I think in the case without the count, sieve2 is taking longer because it is doing a bit of the work whilst constructing the filtered sequence.
When you put the count in, sieve2 is faster because it's the better algorithm.
P.S. When I try (time (sieve 10000000)), my machine crashes with a stack overflow, presumably because of the vast stack of nested filter calls it's building up.

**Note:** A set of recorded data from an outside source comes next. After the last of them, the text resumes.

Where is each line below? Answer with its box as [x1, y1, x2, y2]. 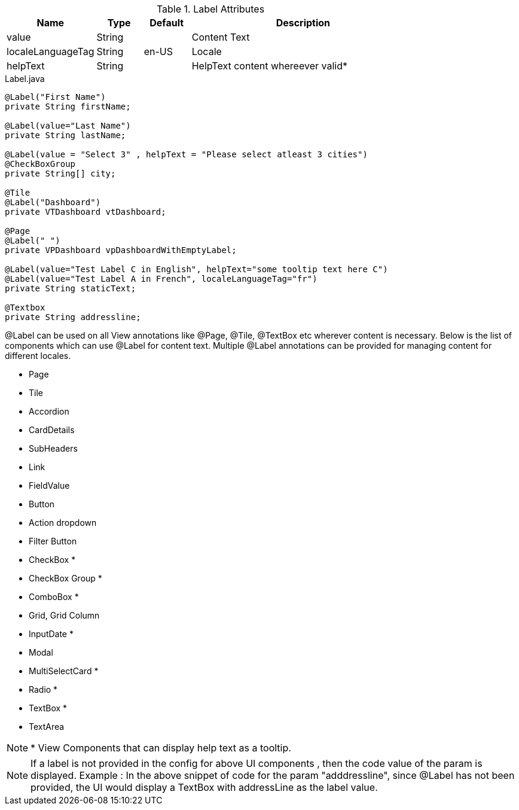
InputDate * [29, 629, 74, 639]
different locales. [5, 351, 71, 361]
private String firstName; [5, 102, 131, 111]
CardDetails [29, 425, 75, 435]
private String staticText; [5, 284, 136, 293]
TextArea [29, 721, 65, 732]
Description [276, 17, 331, 29]
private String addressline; [5, 312, 141, 322]
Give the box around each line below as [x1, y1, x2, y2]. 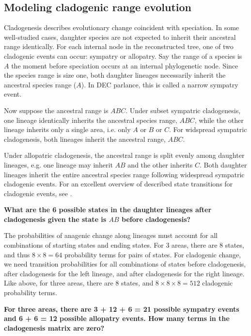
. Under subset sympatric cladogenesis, [125, 105, 241, 115]
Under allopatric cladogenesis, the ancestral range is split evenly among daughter [4, 150, 245, 160]
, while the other [194, 115, 244, 125]
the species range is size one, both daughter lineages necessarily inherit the [4, 70, 226, 80]
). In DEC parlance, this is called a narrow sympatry [81, 79, 238, 89]
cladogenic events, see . [4, 188, 72, 198]
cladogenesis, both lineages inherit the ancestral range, [4, 134, 166, 144]
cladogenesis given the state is [4, 214, 107, 224]
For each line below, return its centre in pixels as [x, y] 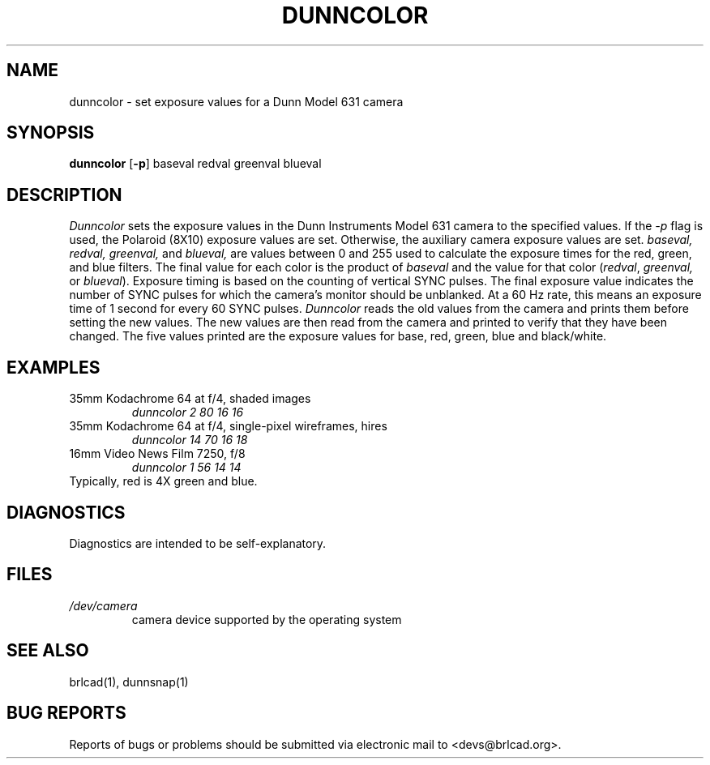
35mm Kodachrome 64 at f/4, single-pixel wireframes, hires [228, 426]
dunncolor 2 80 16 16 [188, 412]
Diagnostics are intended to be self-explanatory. [198, 543]
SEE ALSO [48, 651]
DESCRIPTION [64, 194]
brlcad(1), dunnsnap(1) [129, 682]
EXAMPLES [53, 367]
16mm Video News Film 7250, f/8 [157, 454]
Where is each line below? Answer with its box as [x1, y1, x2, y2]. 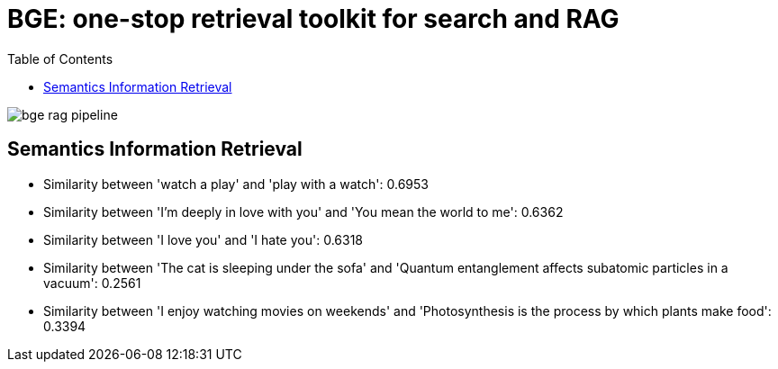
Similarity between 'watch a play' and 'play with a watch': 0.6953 [43, 175, 429, 192]
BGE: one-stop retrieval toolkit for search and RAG [7, 4, 620, 34]
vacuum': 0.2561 [43, 274, 141, 291]
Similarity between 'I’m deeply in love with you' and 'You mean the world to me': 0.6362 [43, 203, 564, 220]
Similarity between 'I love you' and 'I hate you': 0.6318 [43, 231, 363, 247]
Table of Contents [7, 50, 113, 67]
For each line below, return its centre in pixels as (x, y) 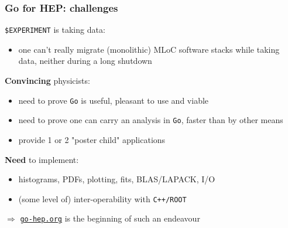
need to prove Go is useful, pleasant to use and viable (114, 100)
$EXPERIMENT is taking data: (55, 30)
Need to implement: (42, 159)
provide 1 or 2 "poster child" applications (92, 139)
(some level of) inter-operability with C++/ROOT (102, 198)
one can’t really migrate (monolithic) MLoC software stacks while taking (149, 49)
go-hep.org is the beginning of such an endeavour (110, 218)
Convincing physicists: (47, 81)

How come it ran for you?
Some optimization tips for this kind of Primative number heavy math:
use clojure 1.3
clonjure 1.3 allows un-boxed-checked-arithmetic so you wont be casting everything to Integer.
type hint the function arguments
Otherwise you will end up casting all the Ints/Longs to Integer for each function call. (you're not calling any hint-able functions so i'm just listing it here as general advice)
don't call any higher order functions.
Currently (1.3) lambda functions #( ...) cant be compiled as ^static so they only take Object as arguments. so the calls to filter will require boxing of all the numbers.
You're likely loosing enough time in boxing/unboxing Integers/ints that it will make it hard to really judge the different optimizations. If you type hint (and use clojure 1.3) then you will likely get better numbers to judge your optimizations.